*** THE RECORDS Section Begins ***
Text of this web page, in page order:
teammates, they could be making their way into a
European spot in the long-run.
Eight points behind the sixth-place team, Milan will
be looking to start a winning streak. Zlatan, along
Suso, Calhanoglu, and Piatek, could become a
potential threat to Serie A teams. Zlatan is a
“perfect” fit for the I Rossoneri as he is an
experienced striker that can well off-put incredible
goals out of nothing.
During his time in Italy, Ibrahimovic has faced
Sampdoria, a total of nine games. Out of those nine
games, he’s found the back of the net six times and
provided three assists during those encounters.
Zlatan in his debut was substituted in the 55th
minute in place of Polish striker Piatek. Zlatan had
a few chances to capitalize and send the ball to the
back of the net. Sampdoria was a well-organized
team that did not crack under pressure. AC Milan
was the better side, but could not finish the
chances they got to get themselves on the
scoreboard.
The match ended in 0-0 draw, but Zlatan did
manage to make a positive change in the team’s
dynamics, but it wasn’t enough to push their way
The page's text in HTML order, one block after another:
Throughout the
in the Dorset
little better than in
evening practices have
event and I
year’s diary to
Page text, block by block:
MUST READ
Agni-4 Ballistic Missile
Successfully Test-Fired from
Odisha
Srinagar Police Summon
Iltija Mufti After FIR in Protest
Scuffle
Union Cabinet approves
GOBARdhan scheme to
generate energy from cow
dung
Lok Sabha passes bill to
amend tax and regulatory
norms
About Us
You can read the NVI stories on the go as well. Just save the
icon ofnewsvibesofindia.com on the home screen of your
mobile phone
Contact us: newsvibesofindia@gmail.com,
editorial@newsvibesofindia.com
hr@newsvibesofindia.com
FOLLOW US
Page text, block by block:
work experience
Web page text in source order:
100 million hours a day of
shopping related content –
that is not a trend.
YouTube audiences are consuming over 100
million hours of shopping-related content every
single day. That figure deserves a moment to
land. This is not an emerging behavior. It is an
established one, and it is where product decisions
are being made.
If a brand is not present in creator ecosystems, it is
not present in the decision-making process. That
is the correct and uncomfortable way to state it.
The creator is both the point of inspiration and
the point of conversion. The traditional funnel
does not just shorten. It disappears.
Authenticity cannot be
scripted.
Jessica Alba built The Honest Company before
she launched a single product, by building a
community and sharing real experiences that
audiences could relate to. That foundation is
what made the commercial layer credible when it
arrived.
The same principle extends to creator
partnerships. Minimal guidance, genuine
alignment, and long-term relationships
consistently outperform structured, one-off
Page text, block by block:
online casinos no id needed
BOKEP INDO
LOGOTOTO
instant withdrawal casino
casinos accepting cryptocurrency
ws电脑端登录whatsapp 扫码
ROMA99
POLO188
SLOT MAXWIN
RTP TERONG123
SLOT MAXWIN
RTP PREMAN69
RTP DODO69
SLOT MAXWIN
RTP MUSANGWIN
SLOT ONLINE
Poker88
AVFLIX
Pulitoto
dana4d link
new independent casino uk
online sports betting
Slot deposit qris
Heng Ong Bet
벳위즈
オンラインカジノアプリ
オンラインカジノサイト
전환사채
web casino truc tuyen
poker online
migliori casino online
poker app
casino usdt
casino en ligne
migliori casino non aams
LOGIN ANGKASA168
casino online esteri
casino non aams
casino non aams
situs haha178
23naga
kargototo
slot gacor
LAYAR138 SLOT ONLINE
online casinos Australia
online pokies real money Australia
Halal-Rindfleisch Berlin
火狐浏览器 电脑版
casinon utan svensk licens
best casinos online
*** THE RECORDS Section Ends ***
Go over the listing above and return each line with "present".

== TASK ANSWER ==
If a brand is not present in creator ecosystems, it is
not present in the decision-making process. That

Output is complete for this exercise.